The six dimensions take the form of a Calabi–Yau for reasons of partially breaking the supersymmetry of the string theory to make it more phenomenologically viable. The Type II string theories have 32 real supercharges, and compactifying on a six-dimensional torus leaves them all unbroken. Compactifying on a more general Calabi–Yau sixfold, 3/4 of the supersymmetry is removed to yield a four-dimensional theory with 8 real supercharges (N=2). To break this further to the only non-trivial phenomenologically viable supersymmetry, N=1, half of the supersymmetry generators must be projected out and this is achieved by applying the orientifold projection.

=== Effect on field content ===

A simpler alternative to using Calabi–Yaus to break to N=2 is to use an orbifold originally formed from a torus. In such cases it is simpler to examine the symmetry group associated to the space as the group is given in the definition of the space.

The orbifold group $G_{1}$ is restricted to those groups which work crystallographically on the torus lattice, i.e. lattice preserving. $G_{2}$ is generated by an involution $\sigma$, not to be confused with the parameter signifying position along the length of a string.
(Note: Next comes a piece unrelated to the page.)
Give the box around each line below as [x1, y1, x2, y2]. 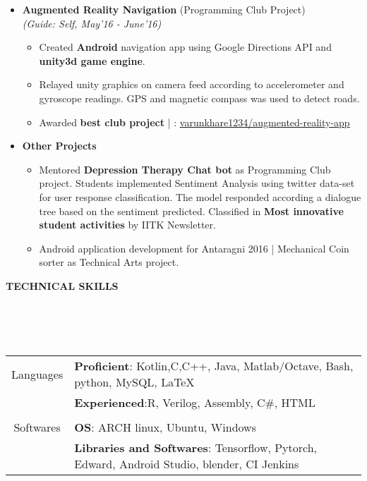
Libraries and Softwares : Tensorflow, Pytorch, [74, 439, 318, 456]
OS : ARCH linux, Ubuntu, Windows [74, 419, 256, 436]
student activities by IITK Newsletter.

The involution acts on the holomorphic 3-form $\Omega$ (again, not to be confused with the parity operator above) in different ways depending on the particular string formulation being used.
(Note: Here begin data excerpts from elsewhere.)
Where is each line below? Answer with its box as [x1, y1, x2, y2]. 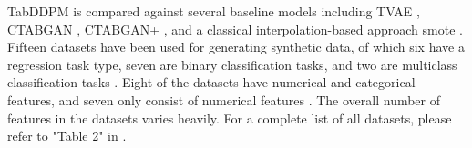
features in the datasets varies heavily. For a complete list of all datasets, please [7, 108, 452, 127]
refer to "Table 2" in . [7, 126, 127, 145]
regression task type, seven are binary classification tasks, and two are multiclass [7, 54, 457, 74]
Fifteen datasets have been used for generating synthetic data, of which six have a [7, 37, 465, 56]
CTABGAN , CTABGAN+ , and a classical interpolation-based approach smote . [7, 19, 463, 38]
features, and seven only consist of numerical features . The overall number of [7, 90, 441, 109]
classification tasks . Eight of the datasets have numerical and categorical [7, 73, 416, 92]
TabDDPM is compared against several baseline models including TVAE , [7, 2, 420, 20]

- Type IIB : $\sigma (\Omega) = \Omega$ or $\sigma (\Omega) = -\Omega$
- Type IIA : $\sigma (\Omega) = \bar{\Omega}$

The locus where the orientifold action reduces to the change of the string orientation is called the orientifold plane. The involution leaves the large dimensions of space-time unaffected and so orientifolds can have O-planes of at least dimension 3. In the case of $\sigma (\Omega) = \Omega$ it is possible that all spatial dimensions are left unchanged and O9 planes can exist. The orientifold plane in type I string theory is the spacetime-filling O9-plane.

More generally, one can consider orientifold Op-planes where the dimension p is counted in analogy with Dp-branes. O-planes and D-branes can be used within the same construction and generally carry opposite tension to one another.
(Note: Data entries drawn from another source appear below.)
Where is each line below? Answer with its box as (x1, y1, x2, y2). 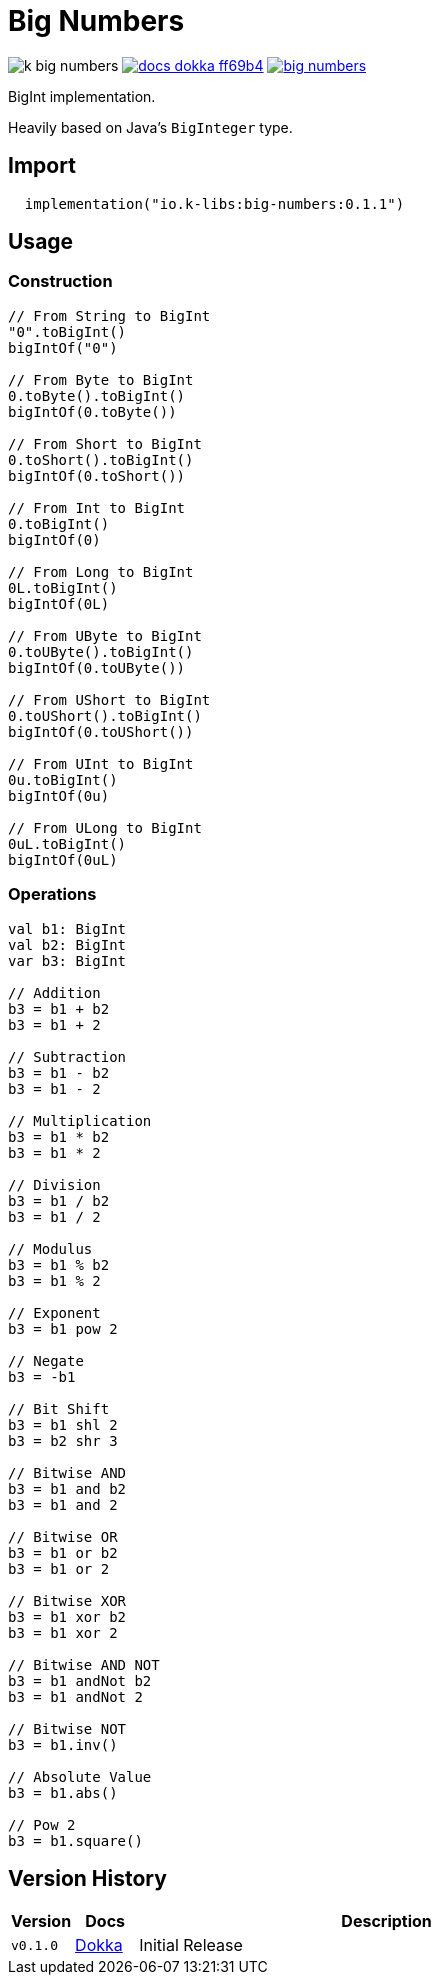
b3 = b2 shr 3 (8, 1432, 118, 1449)
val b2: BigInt (8, 936, 127, 953)
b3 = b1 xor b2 (8, 1608, 127, 1625)
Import (8, 153, 76, 179)
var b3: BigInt (8, 952, 127, 969)
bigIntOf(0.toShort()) (8, 467, 186, 484)
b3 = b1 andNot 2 (8, 1688, 143, 1705)
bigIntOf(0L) (8, 595, 110, 612)

However, unlike D-branes, O-planes are not dynamical. They are defined entirely by the action of the involution, not by string boundary conditions as D-branes are. Both O-planes and D-branes must be taken into account when computing tadpole constraints.

The involution also acts on the complex structure (1,1)-form J

- Type IIB : $\sigma (J) = J$
- Type IIA : $\sigma (J) = -J$

This has the result that the number of moduli parameterising the space is reduced. Since $\sigma$ is an involution, it has eigenvalues $\pm 1$. The (1,1)-form basis $\omega_{i}$, with dimension $h^{1,1}$ (as defined by the Hodge diamond of the orientifold's cohomology) is written in such a way that each basis form has definite sign under $\sigma$. Since moduli $A_{i}$ are defined by $J = A_{i}\omega_{i}$ and J must transform as listed above under $\sigma$, only those moduli paired with 2-form basis elements of the correct parity under $\sigma$ survive. Therefore, $\sigma$ creates a splitting of the cohomology as $h^{1,1} = h^{1,1}_{+} + h^{1,1}_{-}$ and the number of moduli used to describe the orientifold is, in general, less than the number of moduli used to describe the orbifold used to construct the orientifold. Although the orientifold projects out half of the supersymmetry generators the number of moduli it projects out can vary from space to space. In some cases $h^{1,1} = h^{1,1}_{\pm}$, in that all of the (1-1)-forms have the same parity under the orientifold projection. In such cases the way in which the different supersymmetry content enters into the moduli behaviour is through the flux dependent scalar potential the moduli experience, the N=1 case is different from the N=2 case.